### WHAT THE TASK REQUIRES:
Take the line that contains "import pandas as pd [46, 131]" and every line after it in the material below, and quote them exactly.
*** Block opens ***
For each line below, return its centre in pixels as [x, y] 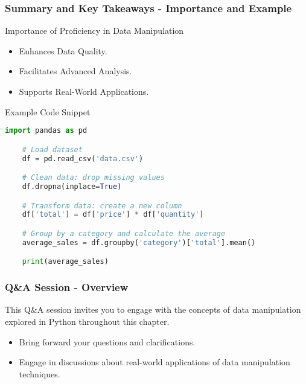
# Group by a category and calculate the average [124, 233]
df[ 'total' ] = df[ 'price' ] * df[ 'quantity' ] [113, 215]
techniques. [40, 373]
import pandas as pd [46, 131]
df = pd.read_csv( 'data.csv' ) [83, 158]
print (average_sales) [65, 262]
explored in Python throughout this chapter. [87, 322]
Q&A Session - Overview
*** Block closes ***
### RESULT OF THIS EXERCISE:
import pandas as pd [46, 131]
df = pd.read_csv( 'data.csv' ) [83, 158]
print (average_sales) [65, 262]
explored in Python throughout this chapter. [87, 322]
Q&A Session - Overview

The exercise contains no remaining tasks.